PROBLEM DESCRIPTION:
Read through the records. Copy each line that has the word "from".

----------------

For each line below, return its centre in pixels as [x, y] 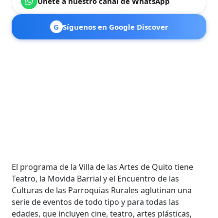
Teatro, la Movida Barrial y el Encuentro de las [96, 178]
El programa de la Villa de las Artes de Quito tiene [103, 167]
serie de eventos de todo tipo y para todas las [96, 202]
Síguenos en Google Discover [115, 27]
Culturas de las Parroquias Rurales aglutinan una [102, 190]
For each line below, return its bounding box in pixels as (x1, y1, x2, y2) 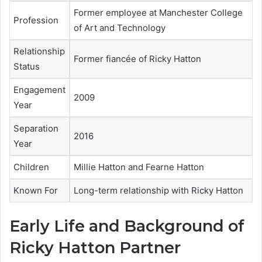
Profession (13, 14, 58, 26)
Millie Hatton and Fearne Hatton (74, 161, 204, 173)
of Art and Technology (74, 22, 166, 33)
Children (13, 161, 49, 173)
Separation (13, 122, 58, 134)
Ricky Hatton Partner (9, 238, 181, 258)
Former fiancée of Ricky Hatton (74, 53, 201, 64)
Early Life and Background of (9, 216, 244, 236)
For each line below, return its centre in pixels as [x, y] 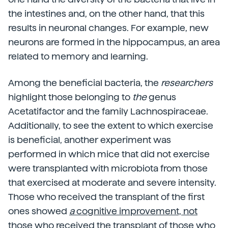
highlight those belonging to [70, 97]
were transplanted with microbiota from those [108, 168]
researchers [187, 83]
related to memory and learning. [78, 56]
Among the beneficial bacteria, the [84, 83]
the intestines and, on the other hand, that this [106, 13]
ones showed [39, 211]
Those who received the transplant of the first [106, 197]
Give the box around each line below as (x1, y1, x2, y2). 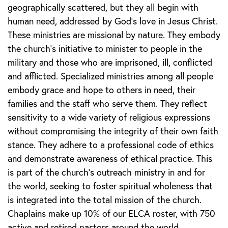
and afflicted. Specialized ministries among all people (8, 70, 213, 82)
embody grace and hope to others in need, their (8, 84, 195, 96)
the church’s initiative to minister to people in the (8, 43, 202, 55)
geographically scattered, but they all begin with (8, 2, 198, 14)
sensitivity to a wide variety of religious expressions (8, 111, 210, 124)
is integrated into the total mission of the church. (8, 194, 202, 206)
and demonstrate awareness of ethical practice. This (8, 153, 212, 165)
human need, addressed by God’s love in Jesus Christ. (8, 15, 218, 27)
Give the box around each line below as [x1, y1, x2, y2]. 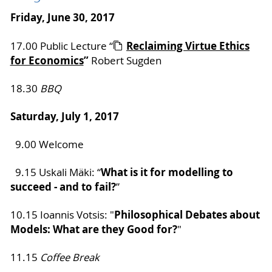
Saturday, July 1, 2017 [10, 109, 119, 124]
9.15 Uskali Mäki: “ [10, 166, 101, 180]
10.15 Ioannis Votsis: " [10, 208, 114, 222]
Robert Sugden [88, 54, 188, 68]
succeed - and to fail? [10, 180, 116, 194]
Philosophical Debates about [114, 208, 260, 222]
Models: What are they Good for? [10, 222, 177, 237]
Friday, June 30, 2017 [10, 10, 115, 25]
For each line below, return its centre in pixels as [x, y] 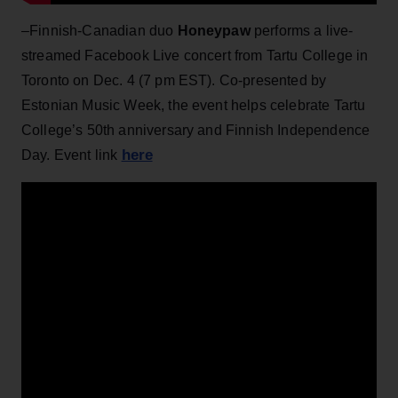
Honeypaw [214, 30]
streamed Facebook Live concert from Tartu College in [195, 55]
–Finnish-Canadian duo [99, 30]
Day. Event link [72, 155]
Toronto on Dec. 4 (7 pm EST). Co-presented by [174, 80]
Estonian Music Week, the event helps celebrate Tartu [194, 105]
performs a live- [302, 30]
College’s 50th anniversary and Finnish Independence [196, 130]
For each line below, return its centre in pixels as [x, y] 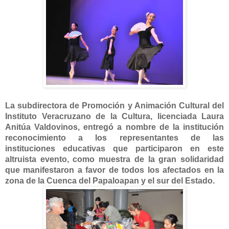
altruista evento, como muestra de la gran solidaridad [114, 159]
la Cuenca [57, 181]
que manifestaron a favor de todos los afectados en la [114, 170]
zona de [21, 181]
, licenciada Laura [187, 116]
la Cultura [130, 116]
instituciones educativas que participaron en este [114, 148]
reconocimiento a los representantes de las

----------------

REPLY TO THE EXERCISE:
were transplanted with microbiota from those [108, 168]
streamed Facebook Live concert from Tartu College in [195, 55]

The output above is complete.